Specifies which groups to raise the event to.

Alerts via

Sets whether the event is notified via email.

Prevent Duplicated

Prevent the same event from occurring for a specified amount of time to prevent the same alert event from occurring over and over again.

Enable Forecast

Sets whether to enable the Forecast feature.

Next X at

Sets the time to forecast. If you set Next X to 5 minutes, the forecast will predict the value in 5 minutes based on statistics and notify you with a forecast alert event.

Detect Outliers

Set whether to notify you of outlier values based on real-time statistics.

Sigma

Specifies a standard deviation (Sigma) value to alert you when a value outside the range is detected.

Setting up custom alerts

Alert messages can be customized to be sent to different people for each SYS, WEB, and WAS instance and group.

You can register using the Custom tab as shown below, and if you do not register additional information, it will default to the information registered in the WAS, Web, and System tabs.

In the case of duplicate registration in User Defined Group, Built-in Group, and Instance, the priority is as follows.

  • Instance > User Defined Group > Built-in Group > Preferences (WAS, Web, System)

image image

What is Standard Deviation?

In statistics, the standard deviation is a value that expresses how far apart values are scattered. In statistics, standard deviation is represented by Sigma. For the purposes of setting up warnings, Sigma is the standard deviation.

If the data values are normally distributed, the standard deviation (Sigma) value is represented by the following graph.

Bell curve with a mean of 0. Standard deviation of 1.

In general, data values will be mostly distributed around the mean. Within 2 standard deviations (Sigma), 95% of the data will be distributed, and within 3 Sigma, 99.7% of the data will be distributed. In other words, most of the data will be within this range.

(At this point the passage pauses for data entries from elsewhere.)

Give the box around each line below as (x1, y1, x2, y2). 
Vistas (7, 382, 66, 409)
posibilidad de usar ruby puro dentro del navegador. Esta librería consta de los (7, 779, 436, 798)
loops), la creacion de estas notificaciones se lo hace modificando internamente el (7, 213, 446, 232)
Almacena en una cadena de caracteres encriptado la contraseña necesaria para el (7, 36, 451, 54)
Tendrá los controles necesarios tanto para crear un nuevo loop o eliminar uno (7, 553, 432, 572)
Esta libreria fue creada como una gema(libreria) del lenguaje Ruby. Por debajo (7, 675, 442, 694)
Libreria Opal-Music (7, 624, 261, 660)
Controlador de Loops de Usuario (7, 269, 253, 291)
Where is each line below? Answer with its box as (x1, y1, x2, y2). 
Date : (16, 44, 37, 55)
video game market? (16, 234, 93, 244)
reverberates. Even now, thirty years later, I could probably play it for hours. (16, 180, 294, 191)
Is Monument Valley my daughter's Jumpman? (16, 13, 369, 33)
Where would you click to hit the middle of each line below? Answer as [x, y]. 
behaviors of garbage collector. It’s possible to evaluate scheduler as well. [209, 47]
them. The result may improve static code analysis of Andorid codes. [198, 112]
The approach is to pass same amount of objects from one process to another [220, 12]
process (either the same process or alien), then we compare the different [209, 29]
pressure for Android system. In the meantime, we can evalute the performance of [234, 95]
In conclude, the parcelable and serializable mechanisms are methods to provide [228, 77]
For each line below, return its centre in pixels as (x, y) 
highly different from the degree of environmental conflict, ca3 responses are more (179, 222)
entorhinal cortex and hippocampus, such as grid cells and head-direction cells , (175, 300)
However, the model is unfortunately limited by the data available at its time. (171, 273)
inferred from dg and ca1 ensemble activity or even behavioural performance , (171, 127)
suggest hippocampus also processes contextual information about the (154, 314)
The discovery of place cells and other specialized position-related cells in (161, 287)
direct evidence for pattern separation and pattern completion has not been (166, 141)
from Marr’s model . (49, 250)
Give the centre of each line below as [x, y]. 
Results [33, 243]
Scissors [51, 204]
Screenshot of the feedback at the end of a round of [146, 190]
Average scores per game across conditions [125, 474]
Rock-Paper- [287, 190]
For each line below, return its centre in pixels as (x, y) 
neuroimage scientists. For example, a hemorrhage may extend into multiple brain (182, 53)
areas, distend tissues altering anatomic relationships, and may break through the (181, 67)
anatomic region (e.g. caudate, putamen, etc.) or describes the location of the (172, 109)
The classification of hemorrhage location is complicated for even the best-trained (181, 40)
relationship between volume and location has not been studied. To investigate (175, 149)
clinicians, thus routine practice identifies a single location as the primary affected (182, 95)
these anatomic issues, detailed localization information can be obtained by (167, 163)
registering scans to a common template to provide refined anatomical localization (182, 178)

When applied to monitoring data that changes over time, if you see values outside of these ranges, say 5% at 2 Sigma and 0.3% at 3 Sigma, you know that you’re monitoring data that is statistically out of the ordinary. In statistics, this is known as an outlier.

In OPENMARU APM, we use an algorithm that uses real-time statistics to determine and notify you of outliers for alert settings. This allows you to be alerted as soon as unusual values are collected.

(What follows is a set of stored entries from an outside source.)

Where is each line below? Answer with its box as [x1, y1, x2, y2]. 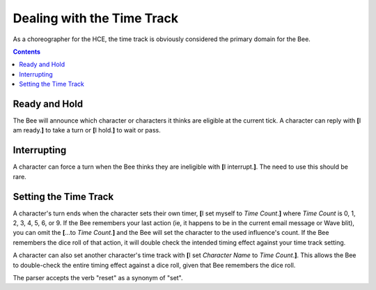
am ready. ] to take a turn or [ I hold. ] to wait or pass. [13, 126, 161, 135]
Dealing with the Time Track [13, 10, 179, 26]
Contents [13, 47, 41, 56]
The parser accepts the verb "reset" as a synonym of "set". [13, 273, 184, 282]
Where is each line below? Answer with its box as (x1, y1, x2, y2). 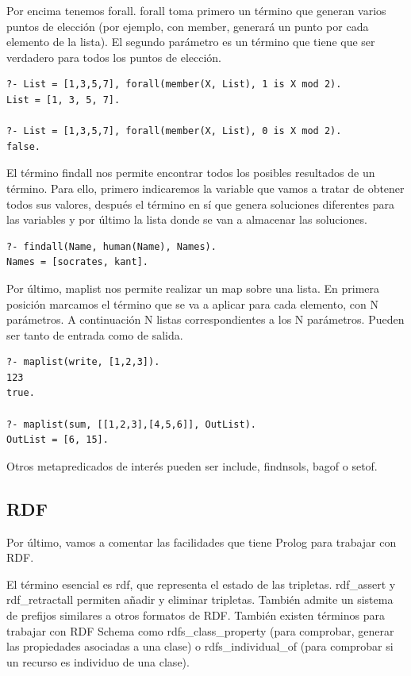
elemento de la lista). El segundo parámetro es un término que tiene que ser (6, 33, 375, 50)
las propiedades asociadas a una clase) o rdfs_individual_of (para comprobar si (6, 638, 394, 655)
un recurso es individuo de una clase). (6, 653, 190, 670)
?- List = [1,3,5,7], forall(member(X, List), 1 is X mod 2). (6, 79, 342, 90)
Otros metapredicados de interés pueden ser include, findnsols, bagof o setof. (6, 457, 378, 474)
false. (6, 140, 40, 152)
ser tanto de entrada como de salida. (6, 326, 183, 343)
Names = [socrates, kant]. (6, 256, 148, 268)
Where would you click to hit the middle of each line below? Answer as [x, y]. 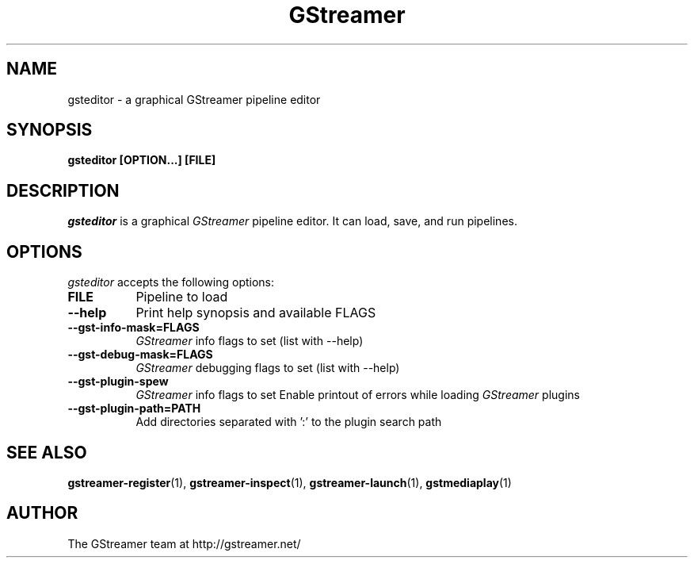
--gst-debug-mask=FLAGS [140, 355]
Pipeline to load [182, 297]
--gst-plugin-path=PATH [134, 409]
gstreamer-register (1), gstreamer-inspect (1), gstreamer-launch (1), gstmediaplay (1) [290, 482]
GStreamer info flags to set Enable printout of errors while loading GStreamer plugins [358, 395]
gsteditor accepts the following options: [171, 282]
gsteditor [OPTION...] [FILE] [142, 160]
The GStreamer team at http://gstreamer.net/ [184, 543]

The real-time forecast also uses an algorithm based on these statistics to predict data for the next few minutes and notify you as a warning event.

Types of event messages

Event messages are displayed in the upper right corner of the screen when they occur. The types are as follows

Information - INFO

Displays the following events when the agent is connected and when user-requested commands such as thread dump, open file, and network status analysis are executed.

image

Warnings - WARN

Displays the following event message when an item in the warning policy exceeds the WARN setting. "The current average value XX has crossed the warning threshold 'XX'" and displays the location of the agent where the event occurred.

Clicking on the link will take you to the graph where the event occurred to understand the current state.

image

WARN - Extremes

If a value is collected that is an extreme value based on the standard deviation, the following event message will be displayed.

image

Severe - CRITICAL

Displays the following event message when an item in the alert policy exceeds the CRITICAL setting. "The current average value XX has crossed the warning threshold 'XX'" and displays the location of the agent where the event occurred.

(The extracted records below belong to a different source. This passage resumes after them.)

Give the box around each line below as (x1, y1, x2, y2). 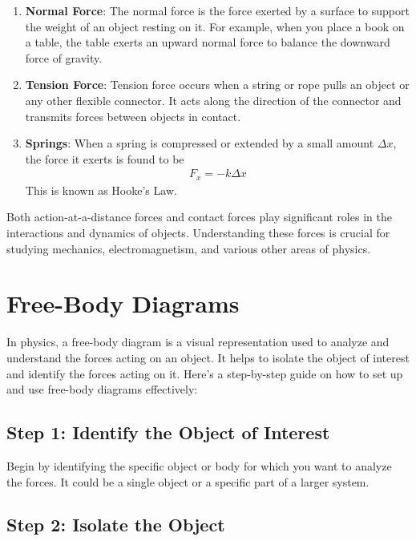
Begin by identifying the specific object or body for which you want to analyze (6, 457, 392, 474)
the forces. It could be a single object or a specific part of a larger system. (6, 473, 370, 490)
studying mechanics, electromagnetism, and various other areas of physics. (6, 240, 371, 256)
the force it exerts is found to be (25, 150, 184, 167)
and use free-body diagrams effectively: (6, 381, 198, 398)
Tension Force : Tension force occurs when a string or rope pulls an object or (25, 76, 410, 93)
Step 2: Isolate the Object (6, 512, 225, 537)
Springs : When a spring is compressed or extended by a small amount (25, 135, 374, 151)
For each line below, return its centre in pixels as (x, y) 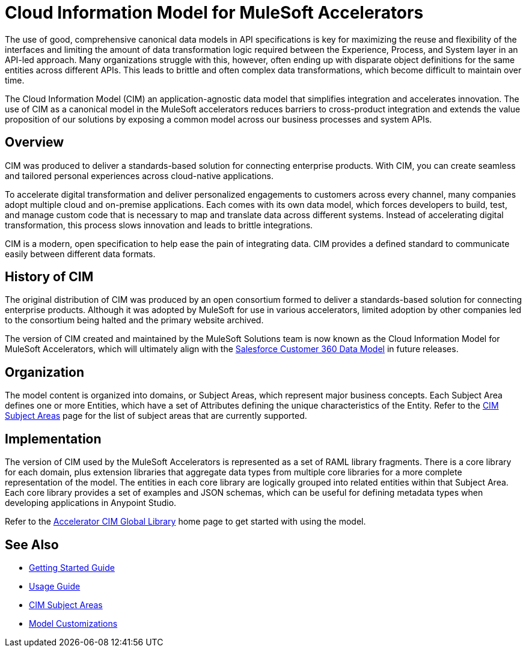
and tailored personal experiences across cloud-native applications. (139, 175)
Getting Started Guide (72, 567)
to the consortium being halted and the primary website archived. (134, 320)
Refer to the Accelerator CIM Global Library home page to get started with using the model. (185, 522)
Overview (35, 142)
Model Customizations (73, 623)
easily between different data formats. (80, 254)
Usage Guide (55, 586)
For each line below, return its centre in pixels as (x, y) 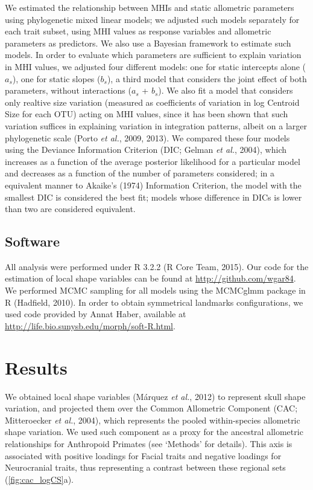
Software (33, 241)
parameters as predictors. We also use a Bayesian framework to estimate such (148, 43)
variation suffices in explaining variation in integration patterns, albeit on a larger (156, 125)
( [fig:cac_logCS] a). (39, 479)
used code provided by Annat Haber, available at (96, 314)
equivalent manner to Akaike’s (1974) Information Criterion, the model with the (153, 185)
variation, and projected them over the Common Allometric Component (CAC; (151, 408)
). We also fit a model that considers (226, 90)
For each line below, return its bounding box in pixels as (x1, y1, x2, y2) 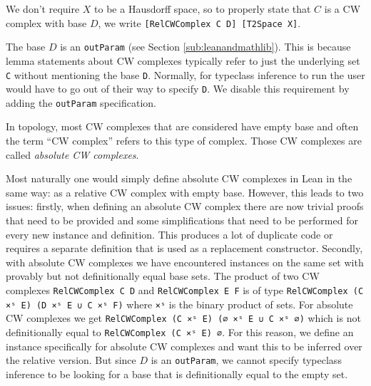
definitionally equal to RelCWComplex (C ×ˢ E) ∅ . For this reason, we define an (6, 324, 354, 339)
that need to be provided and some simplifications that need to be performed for (6, 213, 358, 228)
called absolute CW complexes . (6, 147, 139, 162)
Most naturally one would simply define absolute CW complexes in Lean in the (6, 171, 352, 186)
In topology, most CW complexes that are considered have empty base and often (6, 119, 359, 134)
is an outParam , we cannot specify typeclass (151, 353, 342, 367)
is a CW (324, 1, 361, 16)
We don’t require (6, 1, 80, 16)

Clicking on the link will take you to the graph where the event occurred to understand the current state.

image

Forecast - FORECAST

When a threshold is expected to be crossed after a specified amount of time based on statistics, an event message like this will be displayed.

image

Event list

Provides the ability to search for events that have occurred on a daily basis.

It displays a graph of the number of events over time at the top and a list of events at the bottom.

You can change the date to search for events that occurred on that date, or you can search for events. You can click on a column name in the table to sort by that column to analyze the event data.

image

How to integrate events

Refer to Event Setup Guide to set up event notifications.